Loading data from any of the following cloud storage services is supported regardless of the cloud platform that hosts your Snowflake account:
Google Cloud Storage
You cannot access data held in archival cloud storage classes that requires restoration before it can be retrieved. These archival storage classes include, for example, the Amazon S3 Glacier Flexible Retrieval or Glacier Deep Archive storage class, or Microsoft Azure Archive Storage.
Upload (i.e. stage) files to your cloud storage account using the tools provided by the cloud storage service.
A named external stage is a database object created in a schema. This object stores the URL to files in cloud storage, the settings used to access the cloud storage account, and convenience settings such as the options that describe the format of staged files. Create stages using the CREATE STAGE command.
Some data transfer billing charges may apply when loading data from files in a cloud storage service in a different region or cloud platform from your Snowflake account. For more information, see Understanding Data Transfer Billing.
Snowflake maintains the following stage types in your account:
A user stage is allocated to each user for storing files. This stage type is designed to store files that are staged and managed by a single user but can be loaded into multiple tables. User stages cannot be altered or dropped.
A table stage is available for each table created in Snowflake. This stage type is designed to store files that are staged and managed by one or more users but only loaded into a single table. Table stages cannot be altered or dropped.
Note that a table stage is not a separate database object; rather, it is an implicit stage tied to the table itself. A table stage has no grantable privileges of its own. To stage files to a table stage, list the files, query them on the stage, or drop them, you must be the table owner (have the role with the OWNERSHIP privilege on the table).

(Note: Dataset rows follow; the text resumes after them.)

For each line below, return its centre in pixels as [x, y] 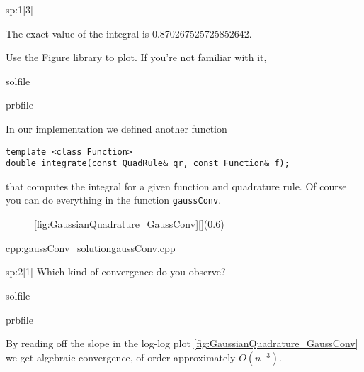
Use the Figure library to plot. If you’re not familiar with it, [136, 57]
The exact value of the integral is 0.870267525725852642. [129, 33]
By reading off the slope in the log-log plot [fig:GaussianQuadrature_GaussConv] [182, 343]
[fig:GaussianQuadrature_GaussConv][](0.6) [129, 224]
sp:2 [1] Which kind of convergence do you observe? [116, 272]
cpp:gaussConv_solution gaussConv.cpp [91, 247]
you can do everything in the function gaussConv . [114, 200]
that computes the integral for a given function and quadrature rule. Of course [176, 186]
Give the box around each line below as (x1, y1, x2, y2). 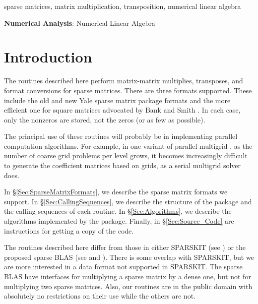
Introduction (4, 47, 92, 67)
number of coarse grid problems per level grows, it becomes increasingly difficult (4, 150, 248, 161)
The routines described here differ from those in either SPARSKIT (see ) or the (4, 242, 246, 252)
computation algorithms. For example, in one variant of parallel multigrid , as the (4, 140, 253, 151)
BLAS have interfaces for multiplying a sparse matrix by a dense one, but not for (4, 271, 251, 281)
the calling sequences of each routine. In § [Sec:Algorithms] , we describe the (4, 206, 232, 216)
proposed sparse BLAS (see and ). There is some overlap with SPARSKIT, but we (4, 251, 254, 262)
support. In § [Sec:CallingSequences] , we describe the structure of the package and (4, 196, 252, 206)
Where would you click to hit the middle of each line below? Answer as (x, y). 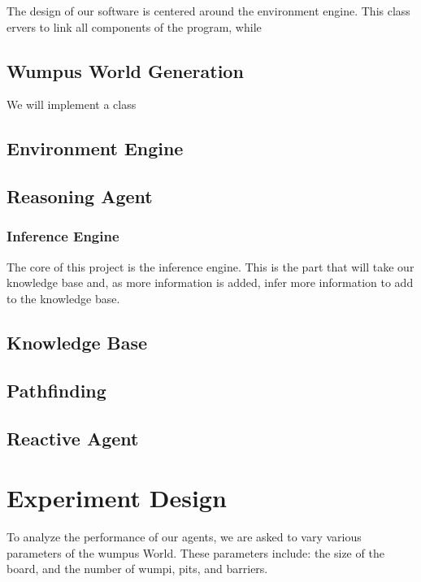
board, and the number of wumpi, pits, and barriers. (137, 569)
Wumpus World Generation (125, 70)
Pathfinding (56, 390)
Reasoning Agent (80, 196)
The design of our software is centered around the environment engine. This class (208, 11)
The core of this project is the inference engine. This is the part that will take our (210, 266)
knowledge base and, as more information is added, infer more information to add (210, 282)
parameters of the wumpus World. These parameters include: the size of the (195, 552)

A named internal stage is a database object created in a schema. This stage type can store files that are staged and managed by one or more users and loaded into one or more tables. Because named stages are database objects, the ability to create, modify, use, or drop them can be controlled using security access control privileges. Create stages using the CREATE STAGE command.
Upload files to any of the internal stage types from your local file system using the PUT command.
Bulk vs Continuous Loading¶
Snowflake provides the following main solutions for data loading. The best solution may depend upon the volume of data to load and the frequency of loading.
Bulk Loading Using the COPY Command¶
This option enables loading batches of data from files already available in cloud storage, or copying (i.e. staging) data files from a local machine to an internal (i.e. Snowflake) cloud storage location before loading the data into tables using the COPY command.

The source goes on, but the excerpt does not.